Mecistocephalus magister

Scientific classification
- Kingdom: Animalia
- Phylum: Arthropoda
- Subphylum: Myriapoda
- Class: Chilopoda
- Order: Geophilomorpha
- Family: Mecistocephalidae
- Genus: Mecistocephalus
- Species: M. magister
- Binomial name: Mecistocephalus magister Chamberlin, 1939

= Mecistocephalus magister =

- Genus: Mecistocephalus
- Species: magister
- Authority: Chamberlin, 1939

Species of centipede

Mecistocephalus magister is a species of soil centipede in the Mecistocephalidae family. This centipede is found in Indonesia on the island of New Guinea. This species features 49 pairs of legs and can reach 100 mm in length.

==Discovery and distribution==
This species was first described in 1939 by the American myriapodologist Ralph Vary Chamberlin. He based the original description of this species on many specimens, including several adults, found in 1920 at Doormanpad in Western New Guinea. This species is known only from Western New Guinea.

== Description ==
This species features 49 leg pairs and can reach 100 mm in length. The dorsal surface of the body is brown with a network of fine black lines, the legs are brown, and the head, antennae, and forcipules are chestnut. The dorsal plate on the head features a frontal line and is almost twice as long as its maximum width. Each of the antennae tapers toward the distal end. The posterior margin of the side pieces of the labrum is convex near the middle piece. This margin is smooth except for seven distinct rounded teeth near the middle piece. The mandible features fifteen lamellae (comb blades) including twelve that are fully developed, the last two, which are poorly developed, and the thirteenth, which is intermediate in development. The first lamella features five teeth.

The first article of the forcipule features two stout teeth with the disal tooth larger than the more proximal tooth.
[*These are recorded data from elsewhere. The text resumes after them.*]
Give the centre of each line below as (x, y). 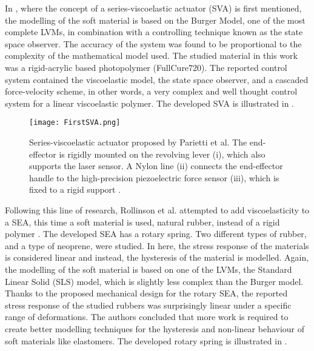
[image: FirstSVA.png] (75, 123)
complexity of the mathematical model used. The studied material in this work (151, 55)
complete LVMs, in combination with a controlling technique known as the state (154, 32)
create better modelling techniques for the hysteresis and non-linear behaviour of (155, 328)
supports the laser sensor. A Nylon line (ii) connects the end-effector (156, 166)
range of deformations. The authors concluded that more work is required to (147, 317)
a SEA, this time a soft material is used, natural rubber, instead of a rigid (142, 222)
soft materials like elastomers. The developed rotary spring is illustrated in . (146, 340)
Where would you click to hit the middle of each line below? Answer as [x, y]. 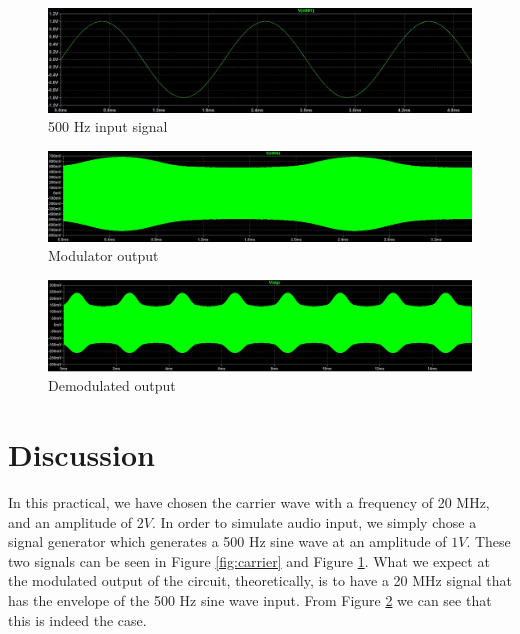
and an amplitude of [70, 521]
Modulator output [103, 255]
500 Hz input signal [108, 126]
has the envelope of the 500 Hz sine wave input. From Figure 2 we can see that [250, 600]
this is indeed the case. [77, 619]
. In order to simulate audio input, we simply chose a [314, 521]
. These [488, 541]
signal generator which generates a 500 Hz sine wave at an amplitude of [227, 541]
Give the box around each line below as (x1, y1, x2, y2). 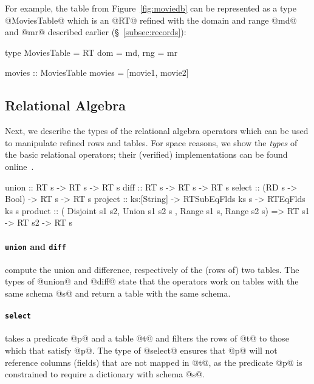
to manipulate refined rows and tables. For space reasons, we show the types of (5, 136, 298, 149)
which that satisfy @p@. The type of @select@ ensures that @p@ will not (5, 344, 278, 357)
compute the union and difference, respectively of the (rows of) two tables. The (5, 263, 299, 275)
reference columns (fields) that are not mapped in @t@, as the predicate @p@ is (5, 355, 302, 368)
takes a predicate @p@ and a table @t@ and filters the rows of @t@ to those (5, 332, 289, 345)
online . (5, 160, 34, 172)
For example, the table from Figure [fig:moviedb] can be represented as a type (5, 2, 296, 14)
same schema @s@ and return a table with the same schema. (5, 286, 231, 299)
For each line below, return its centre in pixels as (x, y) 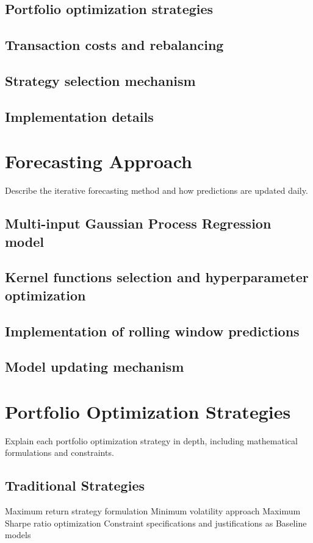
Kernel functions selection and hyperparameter (157, 277)
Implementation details (79, 116)
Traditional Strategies (75, 485)
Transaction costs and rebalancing (114, 45)
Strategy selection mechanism (100, 80)
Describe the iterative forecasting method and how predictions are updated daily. (156, 190)
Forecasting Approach (99, 161)
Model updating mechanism (95, 367)
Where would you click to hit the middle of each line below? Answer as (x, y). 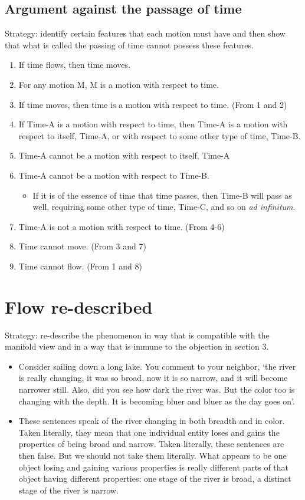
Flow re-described (79, 306)
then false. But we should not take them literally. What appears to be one (152, 455)
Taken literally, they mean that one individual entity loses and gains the (149, 432)
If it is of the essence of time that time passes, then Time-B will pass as (162, 195)
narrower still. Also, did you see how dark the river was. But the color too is (157, 389)
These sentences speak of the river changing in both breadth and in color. (152, 421)
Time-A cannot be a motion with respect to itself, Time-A (124, 155)
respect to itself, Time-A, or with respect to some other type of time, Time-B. (160, 135)

The two intermediate articles of the forcipule each feature a tooth, with the tooth on the third article larger than the tooth on the second article. The base of the ultimate article of the forcipule features a tubercle. The ventral surface features a deep forked groove on each sternite with two branches that form a right angle. A dense array of numerous minute pores cover the entire surface of the basal element of each of the ultimate legs.